Records START
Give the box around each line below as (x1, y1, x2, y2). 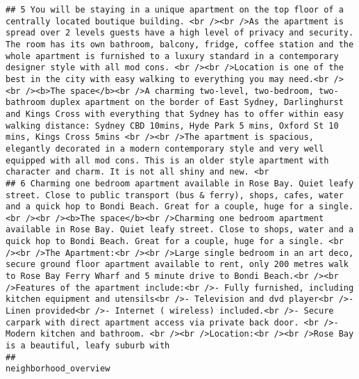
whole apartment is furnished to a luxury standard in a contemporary (6, 51, 339, 61)
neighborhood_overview (6, 364, 110, 374)
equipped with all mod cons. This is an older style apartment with (6, 155, 329, 166)
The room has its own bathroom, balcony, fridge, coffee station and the (6, 39, 354, 49)
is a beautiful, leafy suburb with (6, 341, 170, 351)
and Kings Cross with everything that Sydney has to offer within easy (6, 108, 344, 119)
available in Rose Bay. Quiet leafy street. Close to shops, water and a (6, 225, 354, 235)
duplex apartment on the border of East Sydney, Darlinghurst (50, 97, 344, 108)
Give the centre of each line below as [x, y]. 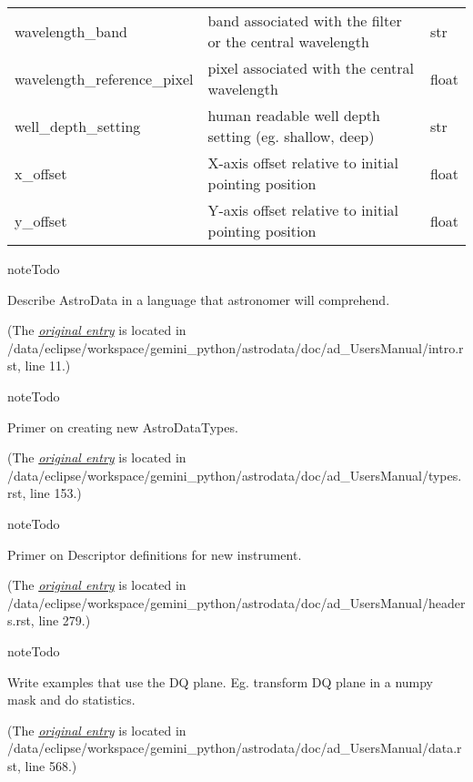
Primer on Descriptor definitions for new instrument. [155, 554]
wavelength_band [71, 31]
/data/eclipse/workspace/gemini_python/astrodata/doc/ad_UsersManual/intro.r [236, 347]
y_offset [41, 220]
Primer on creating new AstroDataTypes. [123, 427]
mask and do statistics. [71, 700]
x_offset [41, 173]
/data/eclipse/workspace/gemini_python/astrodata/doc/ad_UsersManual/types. [235, 475]
Records END
● **Problem description**: Bring together all lines in the records where the word "leafy" is found.

● **Answer for this exercise**:
is a beautiful, leafy suburb with (6, 341, 170, 351)
available in Rose Bay. Quiet leafy street. Close to shops, water and a (6, 225, 354, 235)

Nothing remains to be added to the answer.